Of the 469,095 participants, 2,083 had coeliac disease but no evidence of cardiovascular disease when the initial data were collected. The cardiovascular health of these participants was monitored, using linked hospital records and death certificates, for an average of just over 12 years. Participants with coeliac disease were more likely to be women (56%) and of white ethnicity (95%), when compared to participants who didn’t have the condition.

Key findings:

  • During the 12 year monitoring period, 40,687 diagnoses of cardiovascular disease were recorded among all the surviving UK Biobank participants;
  • 218 of these diagnoses were in people with coeliac disease, equivalent to a rate of 9 in every 1,000 people. In those without coeliac disease, there were 7.4 diagnoses of cardiovascular disease per 1,000 people;
  • Coeliac disease was associated with a 44% higher risk of cardiovascular disease after accounting for a wide range of potentially influential lifestyle, medical and cardiovascular disease factors;
  • The risk of developing cardiovascular disease appeared to increase with the length of time that a person had been living with coeliac disease. The results showed a 30% higher risk among those who had had coeliac disease for less than 10 years, rising to 34% among those who had had it for 10 years or more;
  • Participants with coeliac disease had fewer known risk factors for cardiovascular disease, including obesity, high blood pressure, a history of smoking, and high cholesterol, and were more likely to have ‘ideal’ cardiovascular health (also described as ‘low’ risk) despite the incidence of cardiovascular of disease in this population.

Megan Conroy, lead author of the study and an epidemiologist at Oxford Population Health, said ‘This study highlights the importance of cardiovascular disease as a potential complication of coeliac disease. Given the lower occurrences of known risk factors in participants with coeliac disease who then developed cardiovascular disease, further research is needed to identify the cause of the increased risk affecting this population.

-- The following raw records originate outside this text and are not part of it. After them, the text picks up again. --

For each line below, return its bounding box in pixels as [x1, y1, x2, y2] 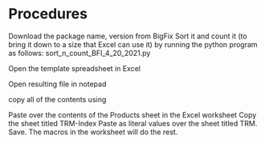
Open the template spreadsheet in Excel [8, 63, 141, 73]
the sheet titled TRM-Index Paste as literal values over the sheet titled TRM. [8, 118, 258, 128]
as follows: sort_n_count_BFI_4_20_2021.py [8, 48, 151, 58]
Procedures [8, 5, 88, 23]
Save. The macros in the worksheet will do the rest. [8, 127, 178, 137]
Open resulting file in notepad [8, 79, 107, 89]
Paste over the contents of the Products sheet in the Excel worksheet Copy [8, 109, 257, 120]
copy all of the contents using [8, 94, 107, 104]
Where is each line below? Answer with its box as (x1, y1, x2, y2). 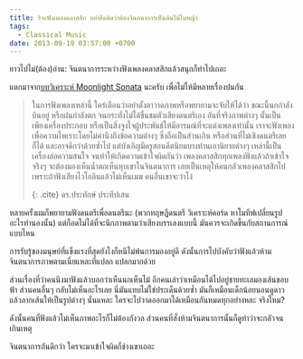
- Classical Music (17, 30, 88, 39)
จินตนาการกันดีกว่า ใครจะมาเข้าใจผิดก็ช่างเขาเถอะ (9, 341, 156, 352)
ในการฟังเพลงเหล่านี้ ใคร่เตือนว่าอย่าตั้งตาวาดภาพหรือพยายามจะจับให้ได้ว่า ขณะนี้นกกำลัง (31, 100, 293, 111)
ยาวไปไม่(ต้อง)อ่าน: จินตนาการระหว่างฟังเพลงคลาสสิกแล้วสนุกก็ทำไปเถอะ (9, 63, 227, 74)
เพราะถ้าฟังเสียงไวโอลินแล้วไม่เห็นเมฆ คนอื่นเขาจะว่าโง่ (31, 171, 193, 182)
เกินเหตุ (9, 323, 33, 334)
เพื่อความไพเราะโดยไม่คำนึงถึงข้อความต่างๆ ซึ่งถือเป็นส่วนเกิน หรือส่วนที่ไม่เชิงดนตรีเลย (31, 131, 287, 141)
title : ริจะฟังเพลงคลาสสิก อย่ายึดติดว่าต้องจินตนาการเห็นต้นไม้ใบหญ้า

Our research indicates that clinicians should make patients with coeliac disease aware of the elevated risk, and work with them to optimise their cardiovascular health.’                                                                                                                                                                                                                                         

The researchers note that this is an observational study and cannot establish cause and effect. The researchers also acknowledge various limitations to their findings, including that cardiovascular risk scores were only measured once.